Para aprender mais sobre rotíferos e como eles são capazes de realizar esse truque, a equipe selecionou aleatoriamente 144 espécimes de rotíferos não relacionados e os manteve congelados a -15ºC por uma semana. Este experimento, embora de escopo limitado, mostrou que o antigo espécime de Adineta “não era significativamente mais tolerante ao congelamento do que as espécies contemporâneas”, como os cientistas escreveram em seu artigo.
“A conclusão é que um organismo multicelular pode ser congelado e armazenado como tal por milhares de anos e depois voltar à vida – um sonho de muitos escritores de ficção”, disse Malavin. “É claro que quanto mais complexo o organismo, mais complicado é preservá-lo vivo congelado e, para os mamíferos, atualmente não é possível. No entanto, passar de um organismo unicelular para um organismo com intestino e cérebro, embora microscópico, é um grande passo à frente.”
De alguma forma, os rotíferos Adineta são capazes de lutar contra a formação de cristais de gelo – o inimigo mortal do processo de congelamento. Os cristais de gelo são como pequenas facas e destroem a integridade das células e órgãos. Os rotíferos provavelmente têm algum tipo de “mecanismo bioquímico de proteção de órgãos e células necessários para sobreviver a baixas temperaturas”, de acordo com o artigo. Uma melhor compreensão desse mecanismo de defesa do rotífero pode contribuir para melhorar, e muito, as técnicas de criopreservação para armazenar células, órgãos e tecidos em temperaturas frias.
Um feito impressionante para um micróbio, mas provavelmente não é um recorde. Em 2018, cientistas russos afirmaram ter ressuscitado vermes nematóides retirados de depósitos de permafrost datados de pelo menos 32 mil anos atrás. Os registros anteriores de recuperação de rotíferos variam entre seis e 10 anos, envolvendo espécimes encontrados em solo da Antártica e em uma geleira. O recorde do tardígrado é de 30 anos, mas dado seu histórico, tenho uma leve suspeita de que eles podem suportar períodos de hibernação congelada ainda mais longos.

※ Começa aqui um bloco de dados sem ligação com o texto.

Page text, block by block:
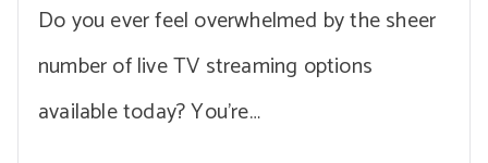
Do you ever feel overwhelmed by the sheer
number of live TV streaming options
available today? You’re…
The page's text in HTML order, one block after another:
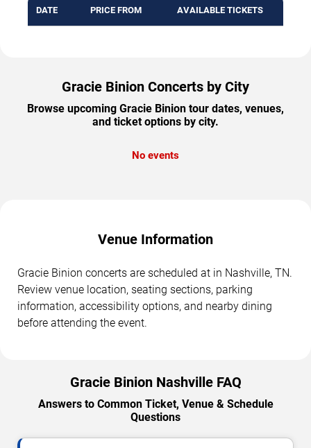
DATE PRICE FROM AVAILABLE TICKETS
Gracie Binion Concerts by City
Browse upcoming Gracie Binion tour dates, venues,
and ticket options by city.
No events
Venue Information
Gracie Binion concerts are scheduled at in Nashville, TN.
Review venue location, seating sections, parking
information, accessibility options, and nearby dining
before attending the event.
Gracie Binion Nashville FAQ
Answers to Common Ticket, Venue & Schedule
Questions
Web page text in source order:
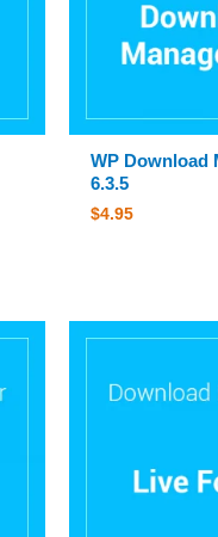
WP Download
6.3.5
$4.95
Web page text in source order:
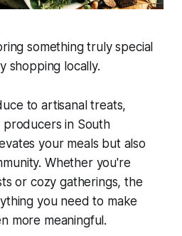
something truly special
shopping locally.
to artisanal treats,
in South
your meals but also
Whether you're
or cozy gatherings, the
you need to make
more meaningful.
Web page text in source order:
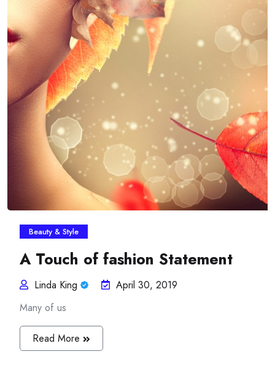
Beauty & Style
A Touch of fashion Statement
Linda King
April 30, 2019
Many of us
Read More
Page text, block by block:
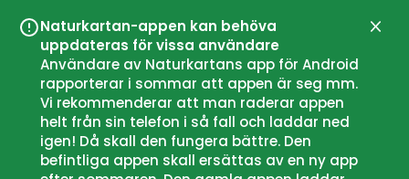
Naturkartan-appen kan behöva
uppdateras för vissa användare
Användare av Naturkartans app för Android
rapporterar i sommar att appen är seg mm.
Vi rekommenderar att man raderar appen
helt från sin telefon i så fall och laddar ned
igen! Då skall den fungera bättre. Den
befintliga appen skall ersättas av en ny app
Close
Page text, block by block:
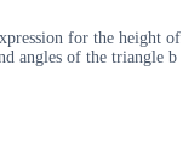
for the height of
angles of the triangle b
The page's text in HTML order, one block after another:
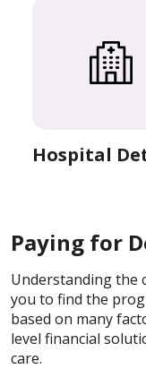
Hospital
Paying for
Understanding the
you to find the
based on many
level financial
care.
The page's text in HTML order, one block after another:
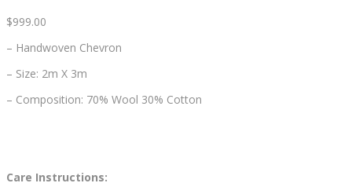
$999.00
– Handwoven Chevron
– Size: 2m X 3m
– Composition: 70% Wool 30% Cotton
Care Instructions:
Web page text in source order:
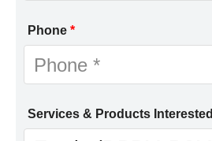
Phone *
Services & Products Interested
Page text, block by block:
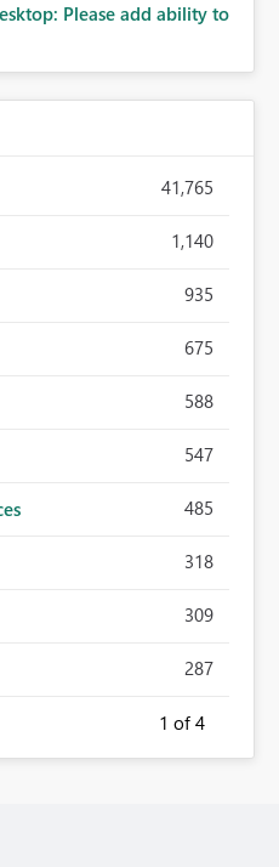
Please add ability to
41,765
1,140
935
675
588
547
485
318
309
287
1 of 4
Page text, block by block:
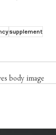
supplement
body image
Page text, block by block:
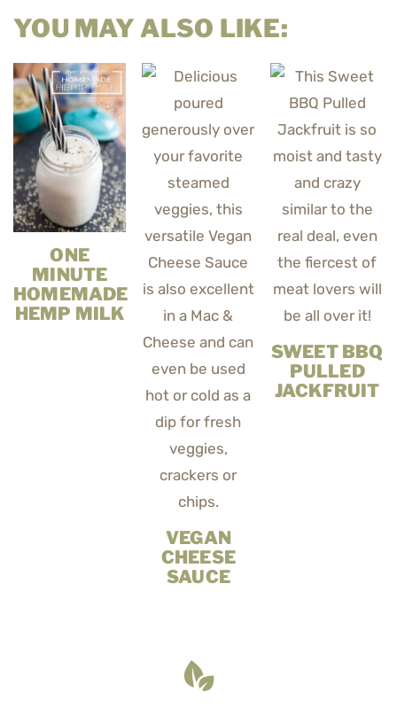
YOU MAY ALSO LIKE:
ONE
MINUTE
HOMEMADE
HEMP MILK
VEGAN
CHEESE
SAUCE
SWEET BBQ
PULLED
JACKFRUIT
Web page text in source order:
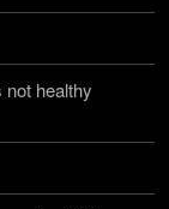
healthy
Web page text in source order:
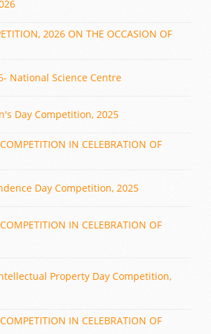
2013 IGNITE AWARD
2011 IGNITE AWARD
2008 IGNITE AWARD
BIENNIAL AWARD
BIENNIAL AWARD
BIENNIAL AWARD
BIENNIAL AWARD
FUNCTION 2002
FUNCTION 2001
2026 ON THE OCCASION OF
National Science Centre
Day Competition, 2025
IN CELEBRATION OF
Day Competition, 2025
IN CELEBRATION OF
Property Day Competition,
IN CELEBRATION OF
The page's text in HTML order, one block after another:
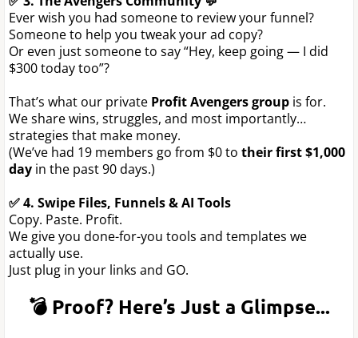
Ever wish you had someone to review your funnel?
Someone to help you tweak your ad copy?
Or even just someone to say “Hey, keep going — I did
$300 today too”?
That’s what our private Profit Avengers group is for.
We share wins, struggles, and most importantly…
strategies that make money.
(We’ve had 19 members go from $0 to their first $1,000
day in the past 90 days.)
✅ 4. Swipe Files, Funnels & AI Tools
Copy. Paste. Profit.
We give you done-for-you tools and templates we
actually use.
Just plug in your links and GO.
💣 Proof? Here’s Just a Glimpse...
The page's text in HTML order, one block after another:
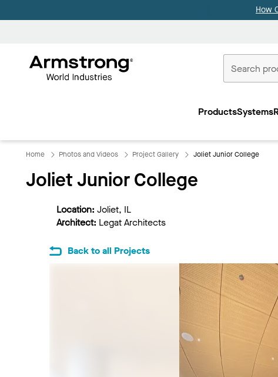
How
Commercial
ProductsSystems
Home Photos and Videos Project Gallery Joliet Junior College
Joliet Junior College
Location: Joliet, IL
Architect: Legat Architects
Back to all Projects
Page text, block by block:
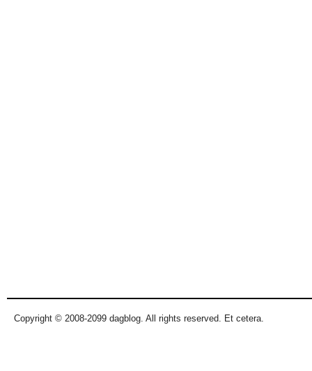
Copyright © 2008-2099 dagblog. All rights reserved. Et cetera.
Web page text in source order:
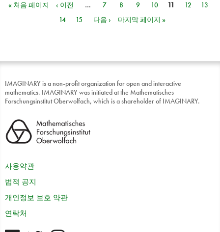
페이지
« 처음 페이지 ‹ 이전 … 7 8 9 10 11 12
13
14
15 다음 › 마지막 페이지 »
IMAGINARY is a non-profit organization for open and interactive
mathematics. IMAGINARY was initiated at the Mathematisches
Forschungsinstitut Oberwolfach, which is a shareholder of IMAGINARY.
사용약관
법적 공지
개인정보 보호 약관
연락처
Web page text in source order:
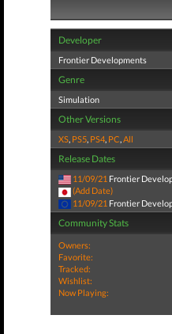
Developer
Frontier Developments
Genre
Simulation
Other Versions
XS, PS5, PS4, PC,All
Release Dates
11/09/21 Frontier
(Add Date)
11/09/21 Frontier
Community Stats
Owners:
Favorite:
Tracked:
Wishlist:
Now Playing:
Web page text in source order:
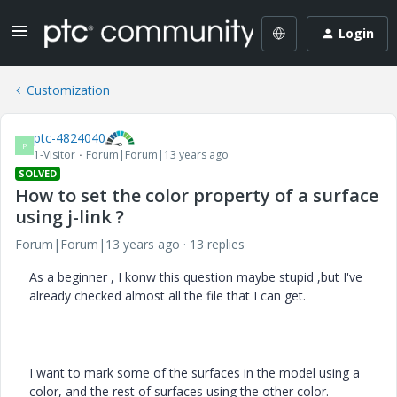
Login
Customization
P ptc-4824040
1-Visitor Forum|Forum|13 years ago
SOLVED
How to set the color property of a surface
using j-link ?
Forum|Forum|13 years ago
13 replies
As a beginner , I konw this question maybe stupid ,but I've
already checked almost all the file that I can get.
I want to mark some of the surfaces in the model using a
color, and the rest of surfaces using the other color.
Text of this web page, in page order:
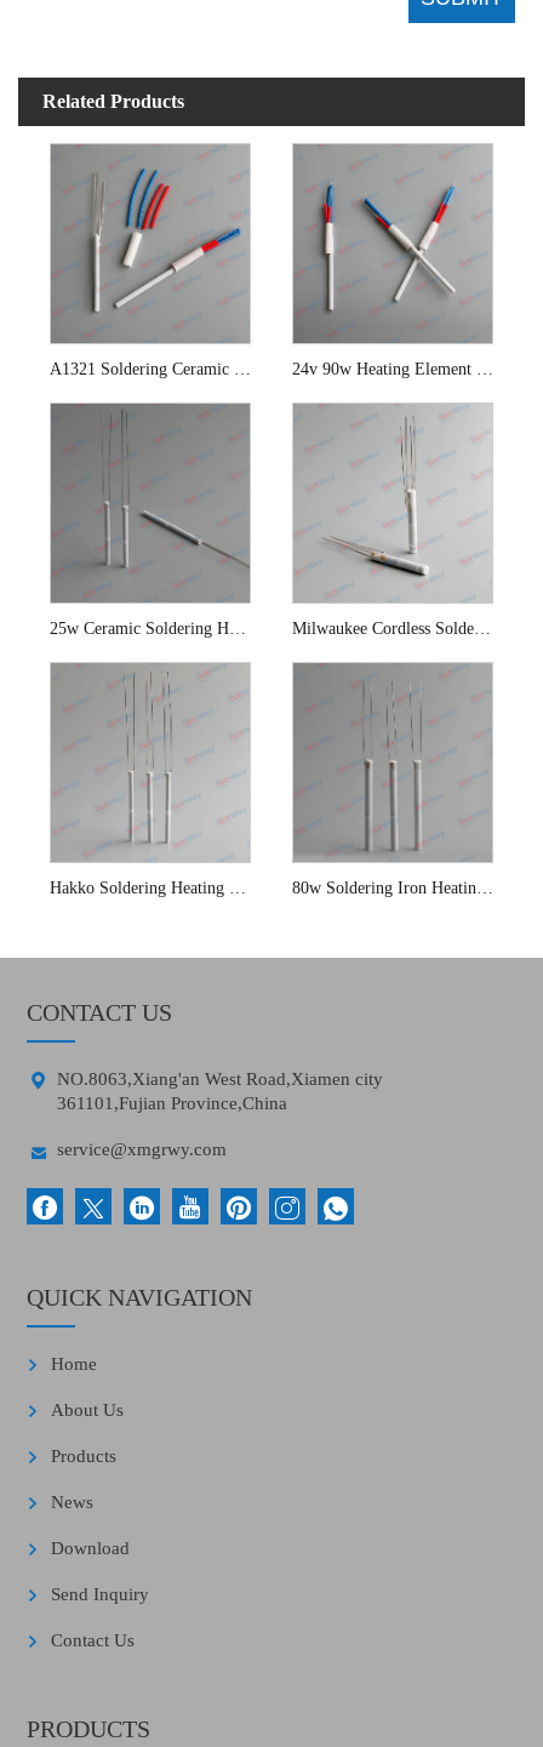
Related Products
A1321 Soldering Ceramic Heating Element 24v 90w Heating Element For Hakko 942 Soldering Station
25w Ceramic Soldering Heating Element Milwaukee Cordless Soldering Iron Heating Element
CONTACT US

NO.8063,Xiang'an West Road,Xiamen city
361101,Fujian Province,China
 service@xmgrwy.com
QUICK NAVIGATION
Home
About Us
Products
News
Download
Send Inquiry
Contact Us
PRODUCTS
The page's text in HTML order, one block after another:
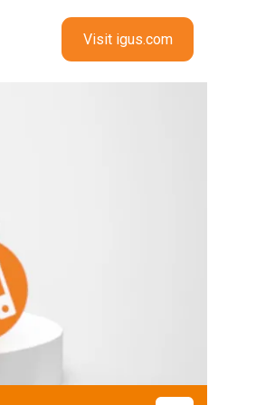
Visit igus.com
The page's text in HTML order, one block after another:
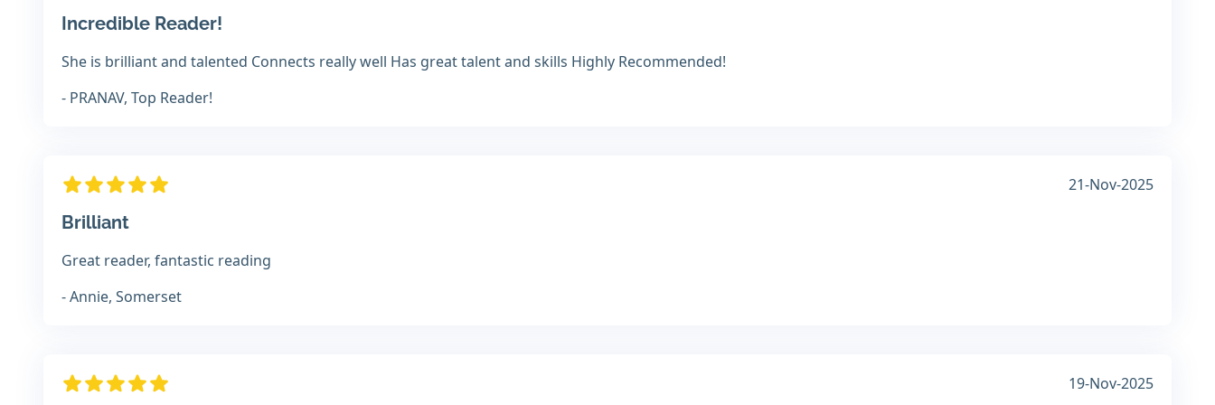
Incredible Reader!
She is brilliant and talented Connects really well Has great talent and skills Highly Recommended!
- PRANAV, Top Reader!
21-Nov-2025
Brilliant
Great reader, fantastic reading
- Annie, Somerset
19-Nov-2025
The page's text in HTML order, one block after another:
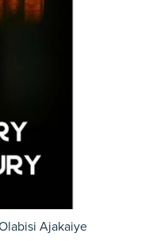
Ajakaiye
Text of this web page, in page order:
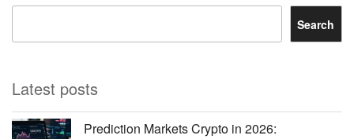
Search
Latest posts
Prediction Markets Crypto in 2026:
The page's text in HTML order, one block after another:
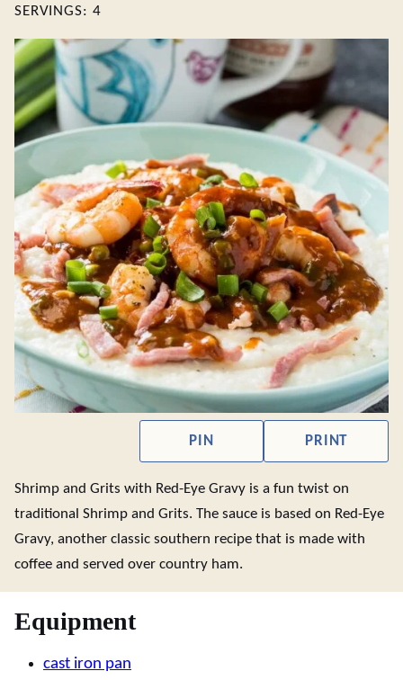
SERVINGS: 4
PIN PRINT
Shrimp and Grits with Red-Eye Gravy is a fun twist on
traditional Shrimp and Grits. The sauce is based on Red-Eye
Gravy, another classic southern recipe that is made with
coffee and served over country ham.
Equipment
cast iron pan
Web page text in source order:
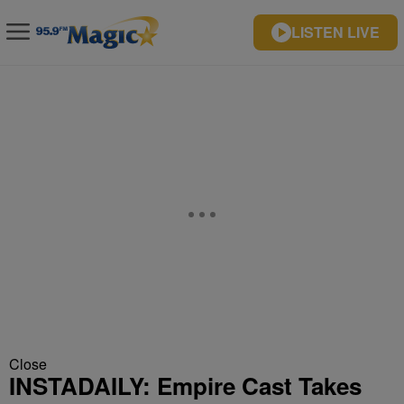
LISTEN LIVE
Close
INSTADAILY: Empire Cast Takes
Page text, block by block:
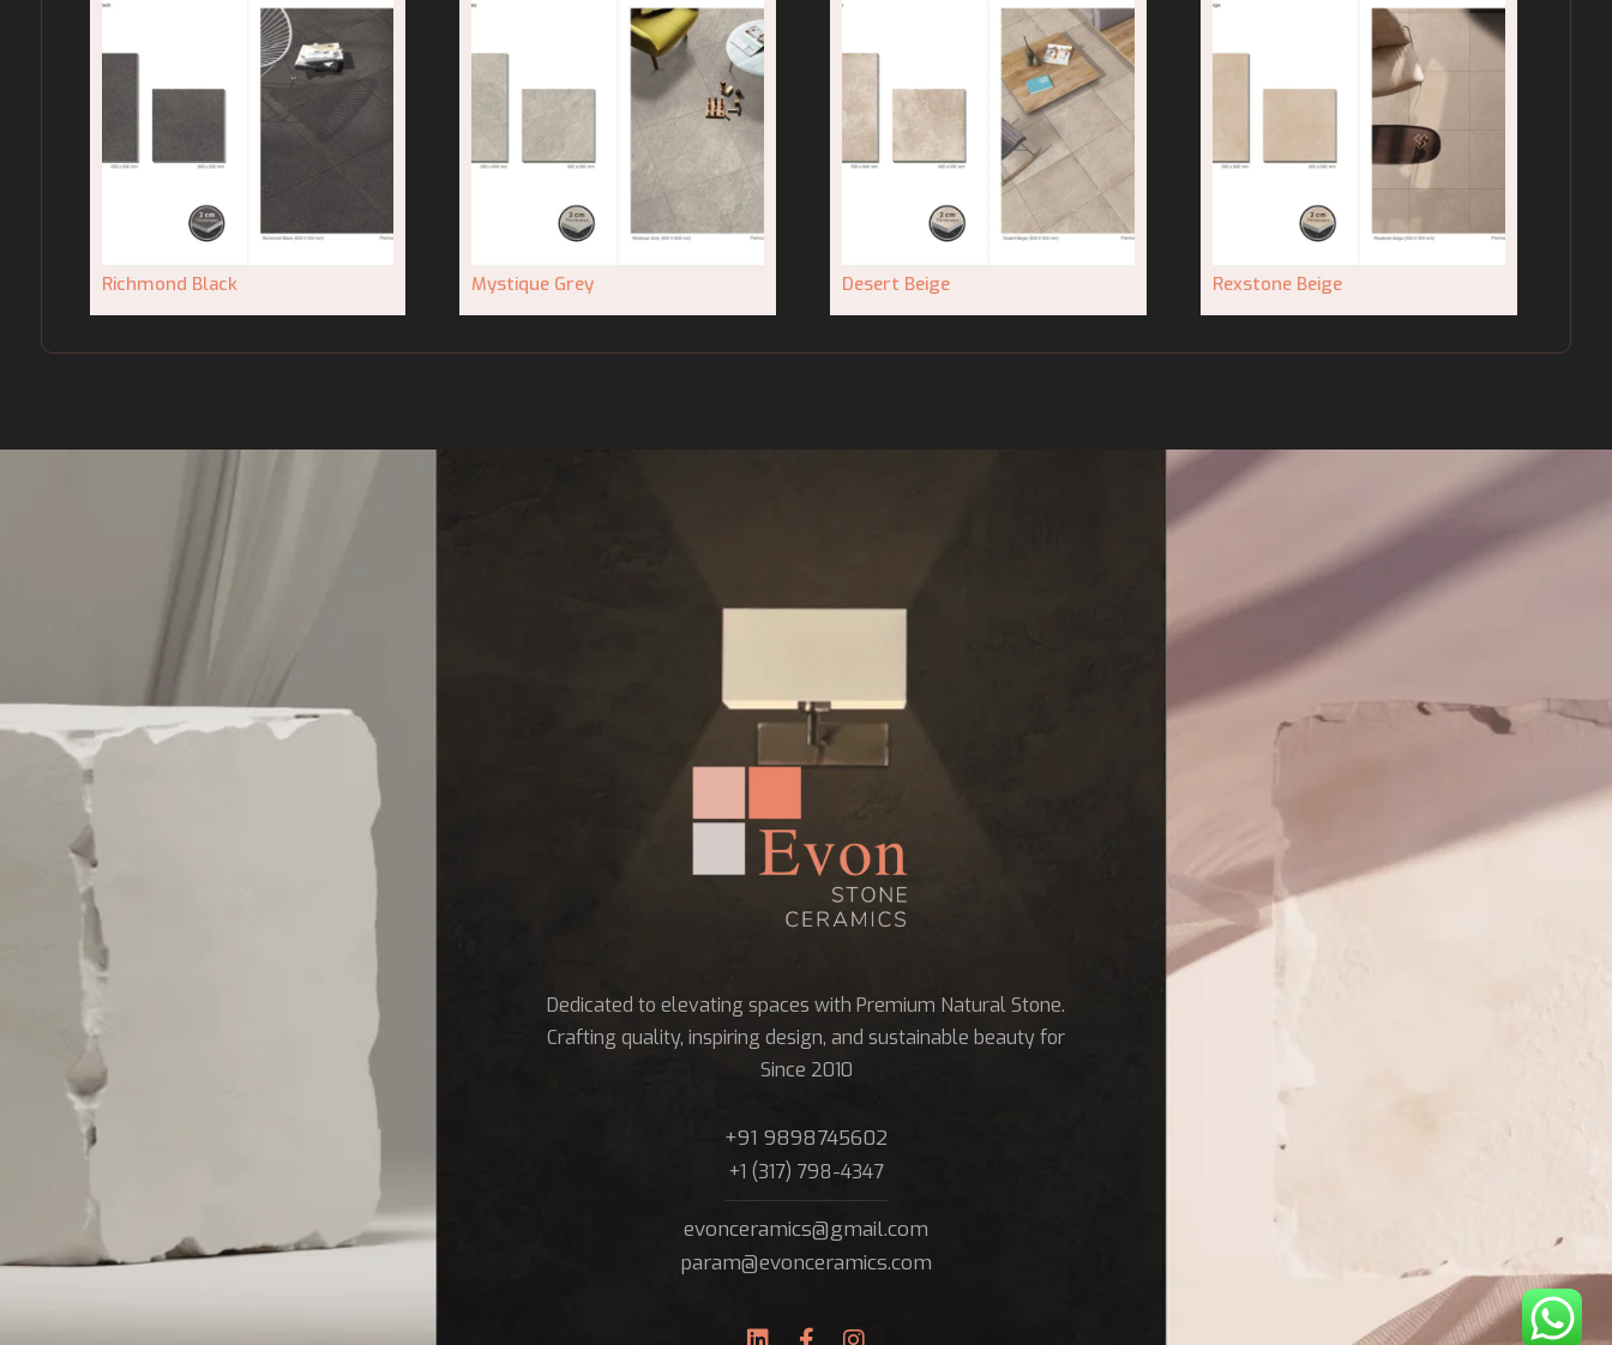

Apesar disso, esses insights podem até mesmo avançar no campo de estudo da da criônica – procedimento que consiste em congelar animais e humanos que não podem ser mantidos vivos pela medicina disponível, na esperança de reanimação e cura no futuro. O renascimento dessas pessoas congeladas pode nunca acontecer, mas os resilientes rotíferos estão, no mínimo, nos dando esperança.